URL url = new URL("http://www.chemaxon.com/marvin/mols-2d/mols.sdf");
MolImporter importer = new MolImporter(url.openStream(), "sdf");
importer.seekRecord(2, null);
Molecule molecule = importer.read();
 

For a complete source code, please see SeekingMolecule.java, seekRecord method.

Importing with MRecordImporter

Iterating on molecules and documents is possible with the MRecordImporter class also:

try {
URL url = new URL(path);
MolInputStream mis = new MolInputStream(url.openStream(), null, null, null);
MRecordImporter importer = new MRecordImporter(mis, null);
MDocument mDocument;
while ((mDocument = importer.readDoc()) != null) {
Molecule mol = (Molecule) mDocument.getMainMoleculeGraph();
// do something with the molecule
}
importer.close();
} catch (MRecordParseException ex) {
ex.printStackTrace();
} catch (IOException e) {
e.printStackTrace();
}
 

For a complete source code, please see ImportMultiMoleculeFile.java, importMoleculeWithMRecordImporter method.

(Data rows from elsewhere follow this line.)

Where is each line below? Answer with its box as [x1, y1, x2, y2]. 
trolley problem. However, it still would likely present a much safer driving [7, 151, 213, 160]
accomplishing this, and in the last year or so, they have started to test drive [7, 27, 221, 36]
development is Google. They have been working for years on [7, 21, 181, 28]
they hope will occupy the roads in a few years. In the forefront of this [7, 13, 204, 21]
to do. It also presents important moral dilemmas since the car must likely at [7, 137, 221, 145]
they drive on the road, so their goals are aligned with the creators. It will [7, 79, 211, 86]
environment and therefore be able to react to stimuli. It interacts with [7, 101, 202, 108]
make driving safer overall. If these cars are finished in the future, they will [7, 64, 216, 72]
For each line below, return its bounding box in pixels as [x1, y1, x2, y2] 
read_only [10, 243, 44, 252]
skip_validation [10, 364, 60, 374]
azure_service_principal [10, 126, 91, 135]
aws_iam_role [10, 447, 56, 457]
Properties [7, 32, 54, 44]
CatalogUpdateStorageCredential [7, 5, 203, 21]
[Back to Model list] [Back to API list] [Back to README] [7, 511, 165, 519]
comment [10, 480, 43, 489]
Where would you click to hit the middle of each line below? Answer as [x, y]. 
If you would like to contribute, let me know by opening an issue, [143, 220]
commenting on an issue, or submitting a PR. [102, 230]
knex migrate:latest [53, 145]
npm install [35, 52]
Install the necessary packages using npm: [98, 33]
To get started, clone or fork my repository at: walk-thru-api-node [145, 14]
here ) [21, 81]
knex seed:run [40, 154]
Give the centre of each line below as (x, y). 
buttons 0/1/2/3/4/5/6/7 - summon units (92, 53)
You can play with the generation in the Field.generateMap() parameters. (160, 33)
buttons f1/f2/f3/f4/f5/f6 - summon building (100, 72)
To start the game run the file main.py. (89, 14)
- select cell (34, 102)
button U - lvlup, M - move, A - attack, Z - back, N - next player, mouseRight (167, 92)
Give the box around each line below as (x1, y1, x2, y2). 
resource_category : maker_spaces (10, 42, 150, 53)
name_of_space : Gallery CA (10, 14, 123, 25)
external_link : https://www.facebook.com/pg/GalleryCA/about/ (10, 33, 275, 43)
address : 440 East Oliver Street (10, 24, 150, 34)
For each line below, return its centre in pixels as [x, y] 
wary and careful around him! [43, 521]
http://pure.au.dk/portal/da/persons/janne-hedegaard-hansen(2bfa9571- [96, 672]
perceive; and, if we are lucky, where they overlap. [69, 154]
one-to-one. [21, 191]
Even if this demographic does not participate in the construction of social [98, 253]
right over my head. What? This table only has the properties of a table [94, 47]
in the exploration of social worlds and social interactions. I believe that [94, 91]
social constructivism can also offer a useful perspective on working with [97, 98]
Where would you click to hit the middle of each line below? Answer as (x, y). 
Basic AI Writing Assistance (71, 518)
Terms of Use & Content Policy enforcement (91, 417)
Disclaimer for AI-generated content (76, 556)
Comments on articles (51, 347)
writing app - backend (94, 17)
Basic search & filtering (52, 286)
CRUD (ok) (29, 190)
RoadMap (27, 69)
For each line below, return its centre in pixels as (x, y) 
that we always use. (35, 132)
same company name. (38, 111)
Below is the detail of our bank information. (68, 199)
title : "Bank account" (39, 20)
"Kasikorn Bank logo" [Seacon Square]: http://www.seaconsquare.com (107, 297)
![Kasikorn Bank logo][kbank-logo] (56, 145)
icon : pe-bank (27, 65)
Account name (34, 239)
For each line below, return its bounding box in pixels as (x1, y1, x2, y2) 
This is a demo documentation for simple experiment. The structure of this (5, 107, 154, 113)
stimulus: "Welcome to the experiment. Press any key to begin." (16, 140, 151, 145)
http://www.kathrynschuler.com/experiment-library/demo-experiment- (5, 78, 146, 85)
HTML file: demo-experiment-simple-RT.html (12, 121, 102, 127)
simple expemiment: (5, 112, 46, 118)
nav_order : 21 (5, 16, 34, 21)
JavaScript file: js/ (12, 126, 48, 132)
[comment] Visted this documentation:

Importing with MRecordReader

Iterating on records only is possible with the MRecordReader class :

MRecordReader recordReader = MFileFormatUtil.createRecordReader(
new FileInputStream(new File("examples/io/basic/mols.rdf")),
null, null, null);
MRecord record = null;
int recordCount = 0;
while ((record = recordReader.nextRecord()) != null) {
// do something with the record
recordCount++;
}

For a complete source code, please see ImportRecords.java.